Here is a complete, self-contained Python script to fine-tune the Phi-3-base model for general-purpose tool calling using GRPO.

This code includes a minimal dataset, the dynamic prompt structure, and a robust, general-purpose reward function that validates tool calls against a provided schema.

### Cell 1: Setup and Installation

In [None]:
%%capture
# Automatically select the appropriate PyTorch index at runtime by inspecting the installed CUDA driver version via --torch-backend=auto
# !pip install torch torchvision torchaudio --index-url https://download.pytorch.org/whl/cu121
!pip install vllm torch torchvision torchaudio --torch-backend=auto

# Install core packages without dependencies (to avoid version conflicts)
!pip install --no-deps bitsandbytes accelerate xformers==0.0.29.post3 peft trl

# Install specific triton version without dependencies
!pip install triton==2.1.0 --no-deps

# Install unsloth-related packages
!pip install --no-deps cut_cross_entropy unsloth_zoo
!pip install --no-deps unsloth

# Install remaining packages with dependencies (these are generally stable)
!pip install sentencepiece protobuf datasets huggingface_hub hf_transfer

In [None]:
import torch
import triton
import unsloth
print(f"PyTorch: {torch.__version__}")
print(f"CUDA available: {torch.cuda.is_available()}")
print(f"Triton: {triton.__version__}")
print("All packages installed successfully!")

### Load base model

In [None]:
# Import FastLanguageModel instead of AutoModelForCausalLM.from_pretrained form
# Huggingface which leverages Optimized Kernels, Efficient Memory Management,
# Smart Data Type Handling ( Precision) to improve training speed
import torch
import json
import re
from datasets import Dataset
from transformers import AutoTokenizer
from trl import GRPOTrainer, GRPOConfig
from trl import SFTTrainer, SFTConfig
from google.colab import userdata
from unsloth import FastLanguageModel

### Cell 2: Imports and Model Loading with Unsloth
This is the key change. We use FastLanguageModel from Unsloth, which automatically handles the backend optimizations for significantly faster training and lower memory usage.

In [None]:
# More info about parameters: https://huggingface.co/docs/peft/v0.11.0/en/package_reference/lora#peft.LoraConfig
target_modules =  ["q_proj", "k_proj", "v_proj", "o_proj",
                   "gate_proj", "up_proj", "down_proj"]
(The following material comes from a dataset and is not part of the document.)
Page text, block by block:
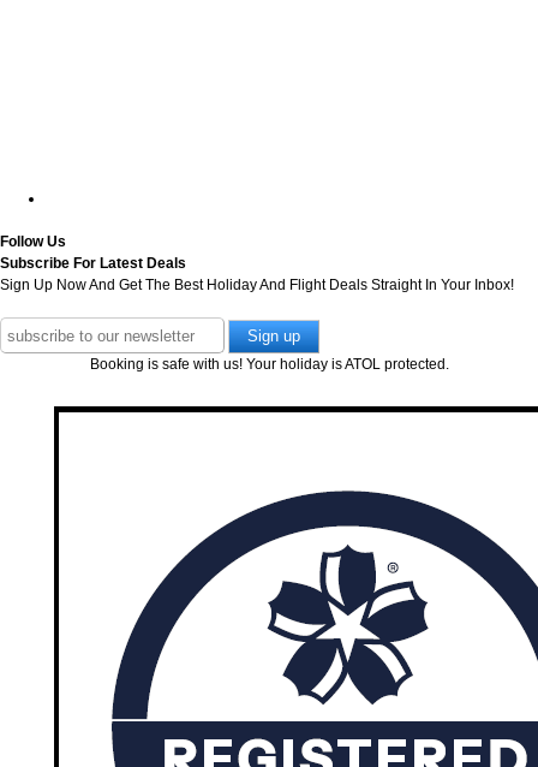
Follow Us
Subscribe For Latest Deals
Sign Up Now And Get The Best Holiday And Flight Deals Straight In Your Inbox!
Booking is safe with us! Your holiday is ATOL protected.

# When adding special tokens
train_embeddings = False

if train_embeddings:
  target_modules = target_modules + ["lm_head"]

# Sets the maximum number of tokens that this specific instance of the model and
# its tokenizer will be configured to handle during our finetuning and subsequent
# inference.
max_seq_length = 2048


# we are telling Unsloth to automatically determine the most suitable data type
#(precision) for the model based on the available hardware (like your GPU).
# Unsloth is designed to leverage faster and more memory-efficient data types,
#such as bfloat16 or float16, if your hardware supports them.
dtype = None


model, tokenizer = FastLanguageModel.from_pretrained(
    model_name="unsloth/phi-3-mini-4k-instruct", # Use the Unsloth version for optimizations
    max_seq_length=max_seq_length,
    dtype=dtype,
    load_in_4bit = True,
    token=userdata.get('HF_TOKEN')
)

# tokenizer.clean_up_tokenization_spaces = False 'Came from the old ascii_art code'

# PEFT stands for "Parameter-Efficient Finetuning," and Unsloth integrates with PEFT methods like LoRA, QLoRA
model = FastLanguageModel.get_peft_model(
    model,
    r = 16,              # A rank of 16 is a common value that balances expressiveness with
                         # parameter efficiency. A higher rank means more parameters in the
                         # LoRA adapters, allowing for more complex changes but also increasing the risk of overfitting slightly
    target_modules = target_modules,  # On which modules of the llm the lora weights are used
    lora_alpha = 16,     # scales the weights of the adapters (more influence on base model), 16 was recommended on reddit
                         # Having a value same as r, lora_alpha/r = 1 is the normal.
    lora_dropout = 0,    # Default on 0.05 in tutorial but unsloth says 0 is better, This is a regularization technique
    bias = "none",       # "none" is optimized. Contributes to VRAM (GPU memory) and improving training efficiency.
    use_gradient_checkpointing = "unsloth", #"unsloth" for very long context, decreases vram. Contributes to VRAM (GPU memory) and improving training efficiency.
    random_state = 3407,
    use_rslora = False,  # scales lora_alpha with 1/sqrt(r), huggingface says this works better.
                         # Now, let's look at use_rslora = False. This parameter controls whether
                         # "Rank-Stabilized LoRA" is used. Rank-Stabilized LoRA is a variation
                         # where the LoRA adapter's output is scaled by lora_alpha / sqrt(r) instead of lora_alpha / r
    loftq_config = None, # And LoftQ
)

# The Phi-3 Instruct model already has a chat template, so we don't need to set it manually.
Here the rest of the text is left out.